Edgard, qui jusque-là était resté calme, se décida enfin à prendre la parole.

— Voyons, monsieur, ne vous fâchez pas. Tout ça, c’est des blagues ! Ces dames s’amusent. Nous nous amusons tous. Il vaut mieux prendre les choses à la rigolade.

— Pas du tout, monsieur, pas du tout !

D’en bas, c’est-à-dire du sol, une voix perçante appela :

— Joseph ! Joseph ! Laisse donc ces gens-là !

C’était la grosse dame qui interpellait ainsi son mari.

Mais celui-ci n’eut pas le temps de regagner la terre ferme, car le manège se remit à tourner, à la grande joie d’Éléonore et de ses amies qui entourèrent Joseph, l’enlevèrent et le calèrent de force sur un cochon.

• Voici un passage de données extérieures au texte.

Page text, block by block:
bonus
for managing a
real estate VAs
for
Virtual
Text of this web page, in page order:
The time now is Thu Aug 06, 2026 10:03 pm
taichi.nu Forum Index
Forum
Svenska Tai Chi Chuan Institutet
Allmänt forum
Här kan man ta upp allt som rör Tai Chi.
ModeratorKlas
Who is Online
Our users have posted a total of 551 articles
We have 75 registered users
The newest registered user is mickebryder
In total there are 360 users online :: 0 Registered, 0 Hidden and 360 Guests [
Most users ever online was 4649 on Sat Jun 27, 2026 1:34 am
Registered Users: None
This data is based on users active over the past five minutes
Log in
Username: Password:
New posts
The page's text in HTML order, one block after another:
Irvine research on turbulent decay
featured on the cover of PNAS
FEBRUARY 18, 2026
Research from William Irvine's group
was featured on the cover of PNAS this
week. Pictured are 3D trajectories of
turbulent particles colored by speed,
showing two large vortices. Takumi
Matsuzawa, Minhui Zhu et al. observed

Le malheureux — l’était-il autant que cela ? — dut faire ainsi un tour en maugréant extérieurement, car au fond il est bien certain que si sa femme n’avait pas été là, si, à chaque tour, il ne l’avait pas aperçue levant les bras au ciel, ce brave homme eût goûté le plaisir d’être entouré par un essaim de jolies filles qui le pinçaient, le chatouillaient, lui tiraient les cheveux et les favoris ou lui caressaient le visage avec leurs balais de soie…

Mais il était obligé de se mettre en colère.

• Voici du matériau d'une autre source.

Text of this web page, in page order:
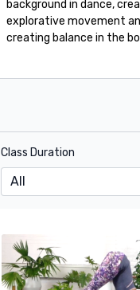
background in dance,
explorative movement
creating balance in the
Class Duration
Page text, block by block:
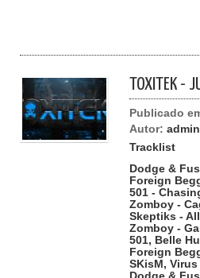
TOXITEK -
Publicado
Autor: admin
Tracklist
Dodge &
Foreign
501 -
Zomboy -
Skeptiks - All
Zomboy -
501, Belle
Foreign
SKisM,
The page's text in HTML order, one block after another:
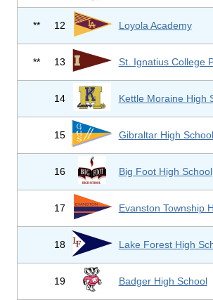
** 12 Loyola Academy
** 13 St. Ignatius College
14 Kettle Moraine High
15 Gibraltar High School
16 Big Foot High School
17 Evanston Township
18 Lake Forest High
19 Badger High School
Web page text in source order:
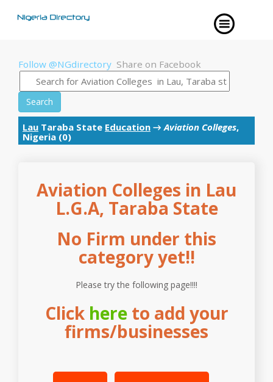
Follow @NGdirectory Share on Facebook
Search
Lau Taraba State Education →Aviation Colleges,
Nigeria (0)
Aviation Colleges in Lau
L.G.A, Taraba State
No Firm under this
category yet!!
Please try the following page!!!!
Click hereto add your
firms/businesses
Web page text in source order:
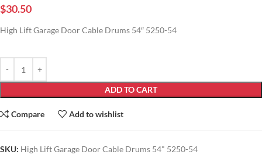
$30.50
High Lift Garage Door Cable Drums 54″ 5250-54
ADD TO CART
Compare Add to wishlist
SKU: High Lift Garage Door Cable Drums 54" 5250-54

Et il le fit bien voir en descendant.

— Ça ne se passera pas comme ça, hurla-t-il, ça ne se passera pas comme ça !… Vous allez voir à qui vous avez à faire.

— C’est une indignité ! s’écriait la grosse dame aux jupes de laquelle la petite fille s’accrochait en pleurant.

La foule s’ameutait. Un agent, deux agents survinrent.

L’un d’eux, qui portait sur sa manche le galon de sous-brigadier, interpella le vieux monsieur :

— Qu’est-ce que vous avez, vous, là, à faire du scandale ?

— Du scandale ! monsieur l’agent !… Ce n’est pas mon mari, ce sont ces créatures qui en font avec leurs amis ! intervint la grosse dame.

— C’est bon ! c’est bon ! venez vous expliquer au commissariat !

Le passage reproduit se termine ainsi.